Vi que a poeira, sarcástica, sorria
Dos cuidados que tinhas com limpeza,
Ao tentares varrer o pó do mundo:
A limpeza das roupas e das mãos,
A mesa limpa, a vida limpa:
- Meu filho, ao tomares banho,
Esfrega-te bastante com sabão e bucha!

E como reprovavas a sujeira,


A nódoa de banana na camisa,
A mancha de café na minha gola,
O cheiro de suor no colarinho.
Porque sempre sonhaste a transparência:
Expulsavas aranhas e baratas
Que se escondiam sob pedras negras,
Embora respeitasses a esperança verde
E outros seres frágeis
Que nas noites chuvosas chegavam de visita.

Agora, todavia, a poeira ri,


Salta como clown sobre o tablado,
E, feérica, flutua e rodopia
No luminoso raio de sol
Que a telha vã projeta no soalho;
Espalha-se nos móveis e alfaias,
Tapa as frinchas deixadas nas paredes
E desenha bastos bigodes nas meninas
Que brincam de ciranda no álbum de fotografias.

Ratos roem caminhos indevassáveis,


Na cumeeira, cupins se banqueteiam.
A memória, porém, resta intocada,
E nela tua casa resplandece,
Onde falávamos de coisas corriqueiras,
Formigas pixixicas e mitos familiares.

“O cacau é boa lavra”, tu cantavas,


E, cantando, choravas de saudade
Dos dias de ainda ser menina
Numa terra negra, de massapé e lama,
Lavrada pela foice e pela enxada.

Por isso sugerias-me plantar


Cacaueiros, somente cacaueiros,
Em honra do teu pai, um pioneiro
Das atlânticas matas grapiúnas.
E o vulto do meu avô
Saía da sua bruma,
Descia da serra mais alta,
Com passos de quem nem pisa,
Adentrava tua casa,
E pousava no meu ombro,
A mão, levíssima brisa,
Como o toque de uma sombra.

Num canto do quarto, tua máquina


De costura, Vigorelli,
Recorda os tempos de vigor e sacrifício
Em que os teus olhos estavam sempre atentos
Às meias furadas do teu filho adolescente.

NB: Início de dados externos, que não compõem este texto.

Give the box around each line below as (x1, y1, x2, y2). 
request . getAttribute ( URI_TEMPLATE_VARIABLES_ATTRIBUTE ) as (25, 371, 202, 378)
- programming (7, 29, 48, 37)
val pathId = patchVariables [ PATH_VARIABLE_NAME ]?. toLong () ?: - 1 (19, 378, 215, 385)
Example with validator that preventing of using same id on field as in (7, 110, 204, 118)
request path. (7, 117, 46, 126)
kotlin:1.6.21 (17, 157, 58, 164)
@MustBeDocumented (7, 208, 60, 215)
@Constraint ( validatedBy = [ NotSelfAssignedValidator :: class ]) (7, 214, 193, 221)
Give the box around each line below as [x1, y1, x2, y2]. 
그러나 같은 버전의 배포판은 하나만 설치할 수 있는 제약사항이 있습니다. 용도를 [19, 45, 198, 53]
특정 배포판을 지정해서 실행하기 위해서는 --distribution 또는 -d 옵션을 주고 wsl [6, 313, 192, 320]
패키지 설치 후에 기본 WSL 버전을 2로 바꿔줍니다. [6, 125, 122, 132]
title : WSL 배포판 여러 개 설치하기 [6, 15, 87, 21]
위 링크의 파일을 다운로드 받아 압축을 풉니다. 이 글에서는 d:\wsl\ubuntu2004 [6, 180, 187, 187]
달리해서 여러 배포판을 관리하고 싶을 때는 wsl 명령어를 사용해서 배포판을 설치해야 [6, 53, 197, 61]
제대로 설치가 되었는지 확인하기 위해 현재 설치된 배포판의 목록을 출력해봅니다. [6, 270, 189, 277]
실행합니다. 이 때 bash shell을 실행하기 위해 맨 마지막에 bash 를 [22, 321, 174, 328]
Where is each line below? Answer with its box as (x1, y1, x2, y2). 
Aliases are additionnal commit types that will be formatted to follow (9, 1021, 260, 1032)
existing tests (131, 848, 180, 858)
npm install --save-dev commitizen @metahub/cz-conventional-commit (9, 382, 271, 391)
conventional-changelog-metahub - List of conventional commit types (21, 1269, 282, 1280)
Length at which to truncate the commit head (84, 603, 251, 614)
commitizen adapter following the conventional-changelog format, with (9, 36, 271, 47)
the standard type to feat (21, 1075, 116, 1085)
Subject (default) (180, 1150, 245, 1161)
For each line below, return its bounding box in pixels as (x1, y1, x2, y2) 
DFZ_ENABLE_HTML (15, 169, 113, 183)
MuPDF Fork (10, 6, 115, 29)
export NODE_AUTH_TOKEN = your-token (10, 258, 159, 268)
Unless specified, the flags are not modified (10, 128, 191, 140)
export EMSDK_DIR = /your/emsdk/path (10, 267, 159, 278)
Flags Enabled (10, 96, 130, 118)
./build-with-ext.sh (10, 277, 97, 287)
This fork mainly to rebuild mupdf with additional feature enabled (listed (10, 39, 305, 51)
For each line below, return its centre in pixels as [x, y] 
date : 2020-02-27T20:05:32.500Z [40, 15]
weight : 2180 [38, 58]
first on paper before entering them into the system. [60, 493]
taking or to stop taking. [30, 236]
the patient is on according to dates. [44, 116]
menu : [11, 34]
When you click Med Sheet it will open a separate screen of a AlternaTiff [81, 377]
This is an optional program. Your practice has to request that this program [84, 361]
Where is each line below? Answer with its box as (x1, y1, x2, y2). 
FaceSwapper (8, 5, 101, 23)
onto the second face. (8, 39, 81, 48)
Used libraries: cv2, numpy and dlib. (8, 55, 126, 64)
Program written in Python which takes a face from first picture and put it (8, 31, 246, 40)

Cerzideira de lavras e palavras,


Costureira do ardor e da memória,
Remendavas os dias prisioneiros dos bordados.
No interior de tua solidão sem lágrimas,
Desafiavas o alpendre,
Elevavas torres orgulhosas
A céus nem sempre unânimes
Pois transidos de nuvens.

Relâmpagos cintilavam nos teus olhos


E chuvas molhavam-te os lábios pressurosos
De vinho purpúreo
Sabendo a sangue de martírios e avelãs.

Chegou então a hora dos destroços,


Teu corpo se quebrou sobre teus próprios ossos,
As estruturas da casa saltaram
Nos ares, aos pedaços.
O telefone rompeu o silêncio da madrugada
Anunciando o fim da tua longa espera.

Agora que o sol da tua pele


Dissimula os últimos revérberos,
A noite desce sobre os arrozais dos teus cabelos,
Dissolve os campos de ontem,
Transforma em cinza o trigo do teu ventre.
Teu corpo se verga como folha seca,
Não mais respira, pelos poros dos instantes,
O ardor violento do dia que se esvai,
Enquanto a tua fronte se eleva lentamente
Às dimensões perenes
Como rosa colhida na manhã da véspera.

Agora, em tua varanda, procuro o teu rosto


Embuçado talvez entre as sombras da noite,
Converso contigo que me escutas em silêncio
E em silêncio respondes com teu sorriso discreto.
Nunca tivemos um colóquio tão sereno,
Nunca tivemos um diálogo tão completo.
Morreres foi para mim teu ensinamento supremo.
Tu, que me ensinaste a vida, hoje me ensinas a morte,
Pois se pudeste morrer, de que me serve outra sorte?
Agora a morte me assusta muito menos.